Segment Open

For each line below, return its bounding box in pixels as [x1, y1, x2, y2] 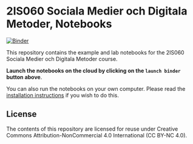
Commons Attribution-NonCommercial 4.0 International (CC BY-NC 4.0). [6, 131, 188, 139]
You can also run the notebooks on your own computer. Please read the [6, 85, 186, 92]
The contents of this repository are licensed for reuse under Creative [6, 125, 178, 133]
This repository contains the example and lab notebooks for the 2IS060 [6, 48, 185, 56]
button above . [6, 73, 42, 80]
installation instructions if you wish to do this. [6, 91, 120, 99]
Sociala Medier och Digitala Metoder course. [6, 55, 118, 62]
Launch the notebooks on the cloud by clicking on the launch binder [6, 67, 181, 74]
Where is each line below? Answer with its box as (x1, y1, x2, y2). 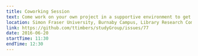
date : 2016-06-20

Segment Closed

### WORK INSTRUCTIONS
The answer must consist solely of the number of lines in the listing that include the string "repository".

### OUTPUT
2